Brief> Each entry below is to be given again word for word, with no pictures.

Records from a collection
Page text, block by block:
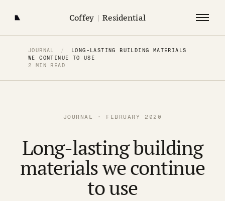
Coffey | Residential
JOURNAL /
LONG-LASTING BUILDING MATERIALS
WE CONTINUE TO USE
2 MIN READ
JOURNAL · FEBRUARY 2020
Long-lasting building
materials we continue
to use
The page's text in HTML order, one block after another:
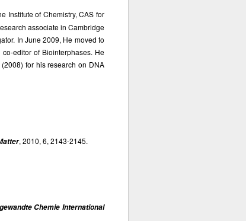
Institute of Chemistry, CAS for
associate in Cambridge
In June 2009, He moved to
editor of Biointerphases. He
for his research on DNA
, 2010, 6, 2143-2145.
Chemie International
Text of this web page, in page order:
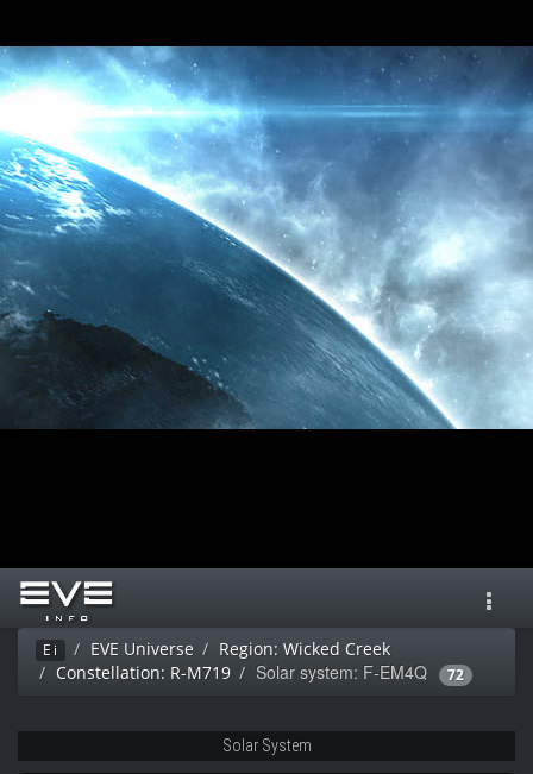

Task answer>
Page text, block by block:
Coffey | Residential
JOURNAL /
LONG-LASTING BUILDING MATERIALS
WE CONTINUE TO USE
2 MIN READ
JOURNAL · FEBRUARY 2020
Long-lasting building
materials we continue
to use
The page's text in HTML order, one block after another:
Institute of Chemistry, CAS for
associate in Cambridge
In June 2009, He moved to
editor of Biointerphases. He
for his research on DNA
, 2010, 6, 2143-2145.
Chemie International
Text of this web page, in page order:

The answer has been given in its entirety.